BEGIN RECORDS PROVIDED

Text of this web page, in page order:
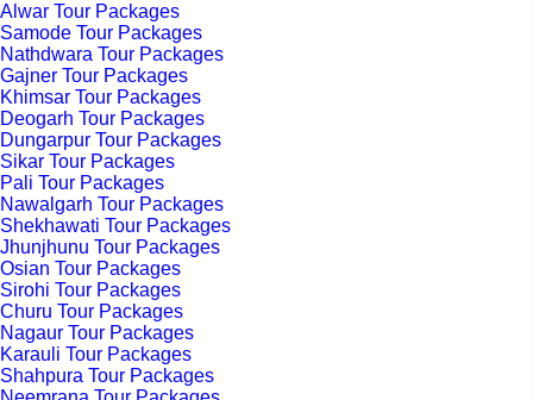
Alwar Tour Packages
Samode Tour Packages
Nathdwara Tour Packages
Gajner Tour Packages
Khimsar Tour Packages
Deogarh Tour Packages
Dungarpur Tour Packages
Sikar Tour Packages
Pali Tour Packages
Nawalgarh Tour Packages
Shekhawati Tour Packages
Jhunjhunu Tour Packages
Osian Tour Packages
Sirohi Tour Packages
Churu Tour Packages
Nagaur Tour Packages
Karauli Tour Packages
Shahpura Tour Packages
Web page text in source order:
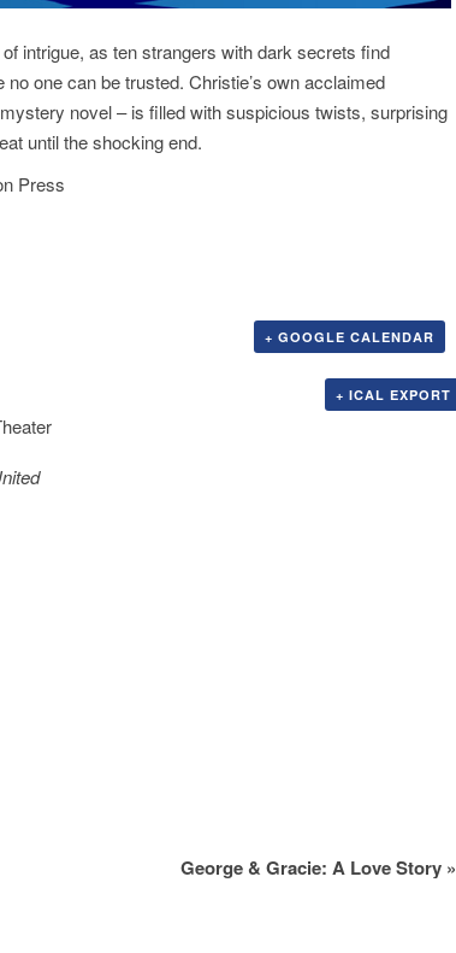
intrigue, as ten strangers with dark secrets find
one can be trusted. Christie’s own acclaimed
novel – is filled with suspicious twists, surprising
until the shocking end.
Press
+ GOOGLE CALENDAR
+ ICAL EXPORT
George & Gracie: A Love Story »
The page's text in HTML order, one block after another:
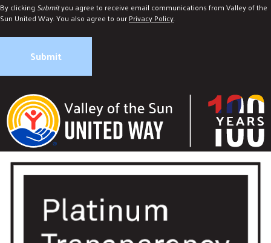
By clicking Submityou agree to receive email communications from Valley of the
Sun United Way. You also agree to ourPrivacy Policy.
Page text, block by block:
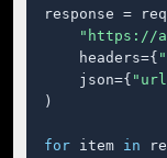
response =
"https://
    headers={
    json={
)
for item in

END RECORDS PROVIDED

**ACTIVITY**
Print the listing above in full, exactly as written. Omit any pictures.

**ANSWER AREA**
Text of this web page, in page order:
Alwar Tour Packages
Samode Tour Packages
Nathdwara Tour Packages
Gajner Tour Packages
Khimsar Tour Packages
Deogarh Tour Packages
Dungarpur Tour Packages
Sikar Tour Packages
Pali Tour Packages
Nawalgarh Tour Packages
Shekhawati Tour Packages
Jhunjhunu Tour Packages
Osian Tour Packages
Sirohi Tour Packages
Churu Tour Packages
Nagaur Tour Packages
Karauli Tour Packages
Shahpura Tour Packages
Web page text in source order:
intrigue, as ten strangers with dark secrets find
one can be trusted. Christie’s own acclaimed
novel – is filled with suspicious twists, surprising
until the shocking end.
Press
+ GOOGLE CALENDAR
+ ICAL EXPORT
George & Gracie: A Love Story »
The page's text in HTML order, one block after another:
By clicking Submityou agree to receive email communications from Valley of the
Sun United Way. You also agree to ourPrivacy Policy.
Page text, block by block:
response =
"https://
    headers={
    json={
)
for item in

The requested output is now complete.